The overall goal of Fintech companies include:
• Efficient
and speedy delivery of funds
• Development
of alternate means of solutions for ongoing problems
• Especially
in the financial industry there are a lot of naysayers, but the fact of the
matter is that there are structural reasons for the potential success of FinTechs. Underbanked
and unbanked people represents a huge potential market. The
FDIC produces a great deal of information about the unbanked and underbanked
every two years. The study is called 2019 FDIC National Survey of Unbanked and
Underbanked Households. As of 2019, the combined number of unbanked
and underbanked was almost 30 million people.
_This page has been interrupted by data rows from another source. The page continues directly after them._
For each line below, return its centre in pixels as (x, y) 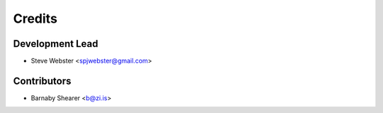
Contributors (42, 81)
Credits (35, 18)
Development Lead (56, 44)
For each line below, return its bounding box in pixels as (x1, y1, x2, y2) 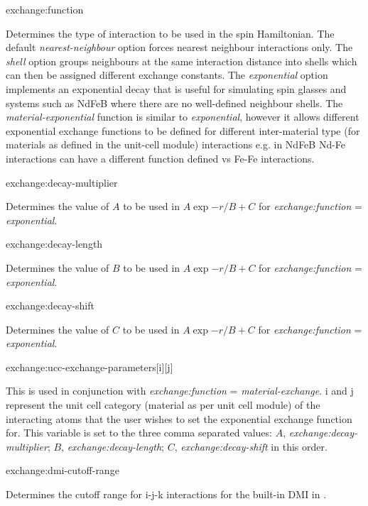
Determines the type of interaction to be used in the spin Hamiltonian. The (6, 26, 335, 40)
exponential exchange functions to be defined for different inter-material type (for (6, 123, 360, 138)
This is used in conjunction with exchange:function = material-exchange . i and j (6, 383, 354, 398)
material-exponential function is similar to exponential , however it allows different (6, 109, 359, 124)
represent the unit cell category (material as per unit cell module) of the (6, 397, 320, 412)
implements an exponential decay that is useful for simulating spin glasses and (6, 81, 347, 96)
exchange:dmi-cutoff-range (6, 463, 119, 478)
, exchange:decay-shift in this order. (174, 439, 328, 453)
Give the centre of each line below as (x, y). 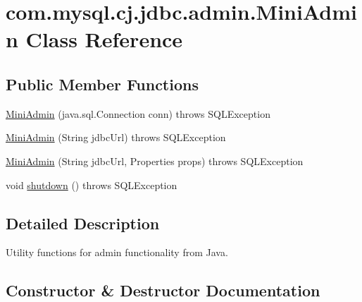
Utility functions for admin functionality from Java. (117, 252)
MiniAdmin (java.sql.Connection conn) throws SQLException (138, 113)
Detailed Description (83, 223)
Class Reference (104, 39)
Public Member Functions (102, 84)
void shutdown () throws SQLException (92, 185)
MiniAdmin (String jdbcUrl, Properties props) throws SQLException (155, 161)
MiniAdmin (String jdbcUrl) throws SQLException (116, 137)
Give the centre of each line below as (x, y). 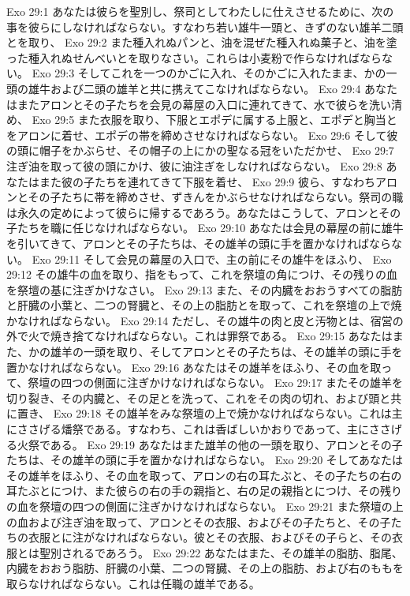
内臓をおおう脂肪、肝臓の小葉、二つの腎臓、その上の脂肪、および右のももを (205, 568)
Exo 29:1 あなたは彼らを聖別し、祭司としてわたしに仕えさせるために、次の (200, 11)
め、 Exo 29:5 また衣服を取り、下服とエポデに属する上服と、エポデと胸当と (202, 120)
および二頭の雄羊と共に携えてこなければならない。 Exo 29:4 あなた (224, 88)
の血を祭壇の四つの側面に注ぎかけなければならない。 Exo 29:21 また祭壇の (199, 506)
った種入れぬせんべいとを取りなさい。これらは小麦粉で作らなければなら (194, 57)
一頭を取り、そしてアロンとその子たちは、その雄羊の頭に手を (243, 352)
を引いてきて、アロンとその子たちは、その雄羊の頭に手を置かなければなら (199, 243)
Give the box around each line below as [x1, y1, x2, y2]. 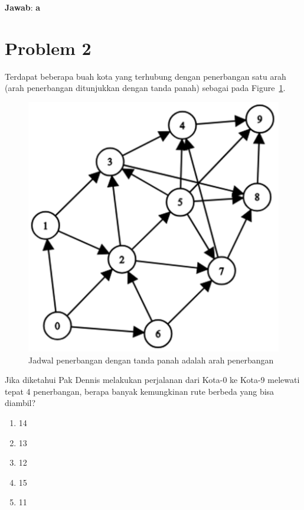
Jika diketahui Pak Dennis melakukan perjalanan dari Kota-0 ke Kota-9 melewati [5, 373, 300, 386]
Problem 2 [5, 35, 91, 60]
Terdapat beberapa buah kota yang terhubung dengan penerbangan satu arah [5, 70, 286, 82]
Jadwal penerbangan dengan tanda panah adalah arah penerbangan [28, 353, 274, 366]
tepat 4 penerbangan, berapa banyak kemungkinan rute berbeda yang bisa [5, 385, 274, 397]
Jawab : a [5, 1, 41, 13]
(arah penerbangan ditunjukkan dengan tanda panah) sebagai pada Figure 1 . [5, 82, 286, 94]
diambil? [5, 397, 36, 409]

Fintech companies are pointed directly at the needs of the
underbanked and unbanked
• When
thinking of a fintech, it is important to note that what they are trying to do
is to get money to people is a manner that is both fast and cheap
• FinTechs
are also working on ways to meet the needs of a large group of people who are
outside of the banking industry
• Fintech
companies understand that while not everyone has a banking account, mostly
everyone has a cell phone or a similar electronic device
Using this technology, fintech
companies are reducing the need for bank accounts. FinTech companies are really
going after this population of people who for the most part are potential bank
customers by providing solutions to problems that people have with banks. One of
the things that Fintech companies have focused on are the many uses of the
smartphone. For example, smartphones can be used for stored value. That is, just like a reloadable debit card,
the smartphone can be used to reload value repeatedly. Fintech companies such as Zoom, Square and
Amazon is making it possible to transfer funds and store funds. Other Fintech companies are changing the way
that credit is underwritten. Fintech
also has increased a small institutions ability to offer different products and
services. As traditional means for profit
become more scarce, Fintech opens the possibilities for additional income
streams.
The 30 million people in the underbanked and unbanked
populations are your potential customers! The statistics show that this group is
getting younger and more internet savvy.
The more that the customers use their smartphones, the less likely they
are to rely on banks
Some examples of the many uses of a smartphone in the The fintech industry includes the following:
• Stored
Value - A stored-value the card is a payments card with a monetary value
stored on the card itself, not in an external account maintained
by a financial institution. Stored-value
cards differ from debit cards, where the money is on deposit with the the issuer, and credit cards which are subject to credit limits set by the
issuer.
• APIs
- An open API is a publicly available application programming interface that
provides developers with programmatic access to a proprietary software
application or web service. APIs are sets of requirements that govern how one
application can communicate and interact with another.
• Nationwide
Reach- Using data analytics, fintech companies can have access to
customer behavior data and assist with marketing opportunities
For many of the unbanked, fintech companies represent a much-welcomed
alternative to the use of high cost check cashers. In addition, there are companies that are
taking on Payday lenders who up to this point have not had a great deal of
competition.
• One
of the other things that these companies do is
give financial institutions the ability to offer products and services
Information
is power and even for a small institution, if you are unaware of what your
customers want and are going to want in the future, it is a problem. The regulatory agencies that cover financial
institutions have recognized this synergy and have issued guidance and taken
steps that are designed to ease the process for relationships between financial
institutions and Regtech companies.
These included:
• Regulators
are encouraging institutions to pool resources when it is feasible
• Joint
Statement on Banks and Credit Unions Sharing Resources to Improve Efficiency
and Effectiveness of Bank Secrecy Act Compliance was issued in October of 2018
• One
of the main points of the statement is that there are ways that financial
institutions can leverage what other banks or firms are doing
• Fintech
companies have the ability to help in a number of ways. Some of these companies have developed
programs that are help with analytics and security
• The
Office of the Comptroller of the Currency has initiate the Fintech charter
program that was designed to allow Fintech companies to have special banking
powers. This charter has been called into
question by a decision of a federal court that is now undergoing appeal.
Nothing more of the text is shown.